2011-12-30 / Columnists


The Wave management and staff want to wish our readers and our advertisers a very happy and healthy New Year. Remember to stay safe if you are going to be on the road for New Year’s Eve and that a designated driver is always a good idea.

Despite the fact that the media has reported that the 100 Precinct in Rockaway is the most crime-ridden in New York City, at least based on an incorrect interpretation of endof year statistics, it is clear to those who live in Rockaway that the real crime wave exists in the 101 Precinct, on the eastern end of the peninsula, with incidents of commercial robberies, shooting incidents and a rash of thefts of electronic equipment on the A Line. Employees in two Far Rockaway stores were busted last week in a police sting that netted dozens of people who were knowingly buying stolen high-end electronics such as iPads and iPhones and then selling them in their stores for $50 or $100. We’re sure that those arrested are going to argue that they did not know the goods were stolen, but when undercover officers went to the stores, they clearly told the workers that it was stolen property.

The polls for New York City mayor in 2013 have begun and the first findings are interesting. Police Commissioner Ray Kelly topped the list with 24 percent. Council Speaker Christine Quinn was tied for second with “Don’t Know” at 18 percent. Brooklyn Borough President Marty Markowitz (13 percent), former City Comptroller William Thompson, who lost to Mayor Bloomberg last time (7 percent), present City Comptroller John Liu (9 percent), Public Advocate Bill de Blasio (6 percent) and Manhattan Borough President Scott Stringer (5 percent) follow. Of course, nobody knows whether Kelly wants to run or even for which party he would run.

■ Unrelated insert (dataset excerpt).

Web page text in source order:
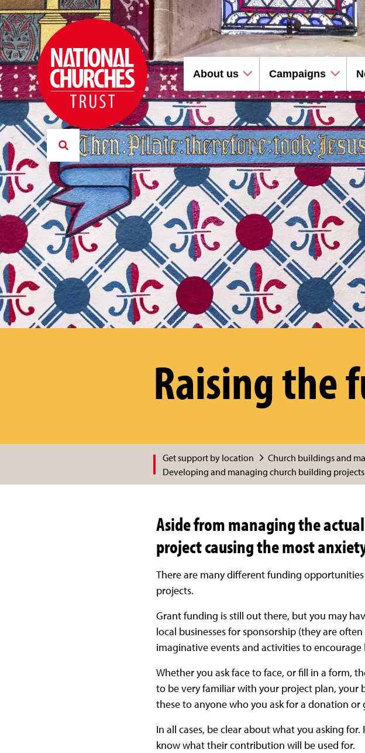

The political differences between our two Congressmen was seen in the recent vote on renewing the tax credit and federal unemployment payments. All of the Democrats, including Gregory Meeks, voted against the bill, which called for the Senate to redo a bipartisan agreement that had already been worked out. Eight Republicans, embarrassed that they were going back on an agreement made by the party’s leaders, voted with the Democrats. All the other Republicans, including Bob Turner, voted in favor of the motion, which would have effectively ended unemployment benefits at six months and cost every worker about $1,000 in extra taxes over the next year. In addition, doctors seeing Medicare recipients would have seen a 27 percent cut in their reimbursement. The hue and cry over the fact that Congress could not get it done forced the Republicans to give President Barack

Obama a victory and the GOP quickly came into line and voted for the proposal two days later. The workers at the new Aqueduct Racino in South Ozone Park, which has drawn thousands of Rockaway gamblers in its first months of operation, have voted to unionize. As part of the deal for getting the property, Genting New York had to agree to allow the workers to unionize should they choose to do so, and they did. The union and Genting will now have to sit down and knock out a contract, but it should be easy to do because the casino has raked in $70 million since opening last October.

We were surprised when we were shopping on Beach 129 Street that neither Plum Tomatoes nor its adjourning store, Bon Appetit, had signs designating their restaurant grade. The city’s Department of Health mandates that every restaurant place a sign in the front window. While some might designate “Grade Pending,” every restaurant has to have a sign. Wondering about the lack of any sign, we emailed the Department of Health and then followed the email with a call. The problem grew when we went onto the agency’s website and found that neither was in its database. It was as if they did not exist. We waited a week and then tried again to get some information from the DOH. At that point, we were asked if Plum

Tomatoes was really a restaurant. Perhaps it was a grocery store, which is regulated by a state agency? We told them that it was definitely a restaurant and that Bon Appetit sold both meat and fish dinners that it cooked on site, as well as side dishes. Last week, Plum Tomatoes popped up on the DIH database, and it turned out that it had not been inspected in at least ten years. Why was it not in the agency’s view all these years. No answer was forthcoming. The inspection pulled less than a week after our request for information turned up several critical problems that are now being addressed. The agency added that Bon Appetit was in fact a market, and therefore not under the purview of the DOH. ’Tis a puzzlement.

Three years ago, a group of four State Senators formed a group to take power from the Democratic majority and turn it over to the Republicans. They dubbed themselves the “Four Amigos” because three of the four were Latino. Now, three of the Four Amigos are gone from the scene. A year later, Pedro Espada was indicted for siphoning off $500,000 in funds from his non-profit. He is awaiting trial and recently lost his reelection bid. Hiram Monserrate was expelled from the Senate after a conviction for misdemeanor assault. Carl Kruger resigned last week after pleading guilty to massive bribery charges. The only one left is Reuben Diaz. Shows you what the Senate is made of.